Fındık fiyatları büyük ölçüde özel sektörün ve yabancı alıcıların etkisi altındadır. Üreticiler, serbest piyasa koşullarında büyük alıcıların oluşturduğu karteller nedeniyle düşük fiyatlara mahkûm olmaktadır. Devletin fiyat müdahaleleri zaman zaman yetersiz kalmakta, Toprak Mahsulleri Ofisi (TMO) devreye girse bile alım politikaları istikrarlı ve uzun vadeli bir çözüm sunamamaktadır.
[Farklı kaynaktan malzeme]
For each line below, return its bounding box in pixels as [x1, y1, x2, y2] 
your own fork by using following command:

Karadeniz Bölgesi’nde fındık üretimi çoğunlukla küçük aile işletmeleri tarafından yapılmaktadır. Geleneksel yöntemler ve yaşlanan ağaçlar nedeniyle verimlilik düşmekte, modern tarım teknikleri yeterince yaygınlaşmamaktadır. Ayrıca, üretimin plansız şekilde artması ya da azalması, arz-talep dengesizliğine yol açarak fiyat istikrarsızlığını daha da artırmaktadır.
Türkiye, dünya fındık ihracatında lider olmasına rağmen, ihraç edilen fındığın büyük kısmı işlenmeden, ham olarak satılmaktadır. Bu durum, fındığın katma değer kazanmasını engelleyerek üreticinin ve ülke ekonomisinin daha fazla kazanç elde etmesini sınırlandırmaktadır. Örneğin; çikolata ve fındık ezmesi gibi işlenmiş ürünler Avrupa’da yüksek fiyatlara satılırken, Türkiye genellikle bu ürünleri ithal etmektedir.
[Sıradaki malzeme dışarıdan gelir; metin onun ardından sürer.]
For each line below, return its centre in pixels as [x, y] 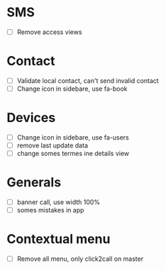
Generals [34, 182]
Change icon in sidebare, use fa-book [72, 89]
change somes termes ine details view [73, 154]
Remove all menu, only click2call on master [80, 259]
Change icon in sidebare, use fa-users [73, 137]
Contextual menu [59, 239]
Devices [31, 118]
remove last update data [52, 145]
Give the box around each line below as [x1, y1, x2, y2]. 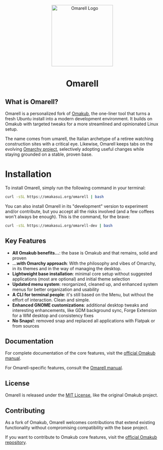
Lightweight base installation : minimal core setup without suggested [12, 271, 153, 277]
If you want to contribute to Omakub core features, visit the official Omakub [5, 434, 158, 440]
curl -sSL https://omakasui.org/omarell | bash [5, 194, 104, 199]
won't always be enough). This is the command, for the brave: [5, 214, 130, 220]
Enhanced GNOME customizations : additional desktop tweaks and [12, 302, 148, 308]
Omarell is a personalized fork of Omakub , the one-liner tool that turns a [5, 111, 150, 116]
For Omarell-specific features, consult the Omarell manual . [5, 365, 123, 371]
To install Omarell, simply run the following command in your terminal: [5, 185, 146, 191]
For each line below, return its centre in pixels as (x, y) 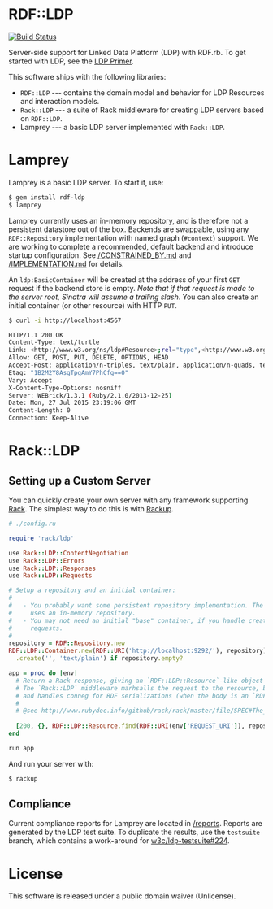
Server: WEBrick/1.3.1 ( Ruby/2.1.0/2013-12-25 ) (91, 395)
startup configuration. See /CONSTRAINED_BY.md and (100, 255)
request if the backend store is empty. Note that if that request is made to (132, 288)
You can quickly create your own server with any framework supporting (128, 500)
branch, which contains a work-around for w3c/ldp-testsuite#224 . (119, 841)
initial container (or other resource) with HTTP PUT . (93, 305)
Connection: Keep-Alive (49, 418)
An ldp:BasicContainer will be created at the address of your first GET (124, 279)

Fındık üreticileri genellikle bireysel hareket etmek zorunda kalmaktadır. Güçlü bir üretici kooperatif sistemi olmadığı için üreticiler, fiyat konusunda aracıların insafına kalmaktadır. Mevcut birlikler ise ya yeterince aktif değil ya da büyük şirketlerin baskısı nedeniyle üreticiye tam anlamıyla destek verememektedir.
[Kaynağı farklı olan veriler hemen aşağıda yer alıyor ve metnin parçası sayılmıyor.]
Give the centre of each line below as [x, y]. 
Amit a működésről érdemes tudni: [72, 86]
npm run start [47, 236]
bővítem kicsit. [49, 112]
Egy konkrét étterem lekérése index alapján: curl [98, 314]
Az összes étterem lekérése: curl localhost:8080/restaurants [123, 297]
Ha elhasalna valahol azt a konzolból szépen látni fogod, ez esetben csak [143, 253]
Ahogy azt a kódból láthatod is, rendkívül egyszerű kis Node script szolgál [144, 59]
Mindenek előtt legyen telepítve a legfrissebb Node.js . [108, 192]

Türkiye’nin fındık ihracatının büyük bölümü yabancı markalar üzerinden gerçekleşmektedir. Bu da Türk fındığının dünya çapında güçlü bir marka olmasını engellemektedir. Özellikle İtalya merkezli Ferrero gibi şirketler, Türk fındığını kullanarak küresel pazarın hakimi konumuna gelirken, Türkiye’nin markalaşma konusunda geri planda kaldığı görülmektedir.
TMO’nun fındık alımlarını daha düzenli ve sürdürülebilir hale getirmesi gerekmektedir.
Minimum fiyat garantisi getirilerek üreticinin zarar etmesi önlenmelidir.
Devlet, büyük alıcıların tekelleşmesini önlemek için denetim mekanizmalarını artırmalıdır.
Fındık bahçelerinin gençleştirilmesi için teşvik programları oluşturulmalıdır.
Sulama, gübreleme ve budama gibi modern tarım teknikleri üreticilere yaygın bir şekilde öğretilmelidir.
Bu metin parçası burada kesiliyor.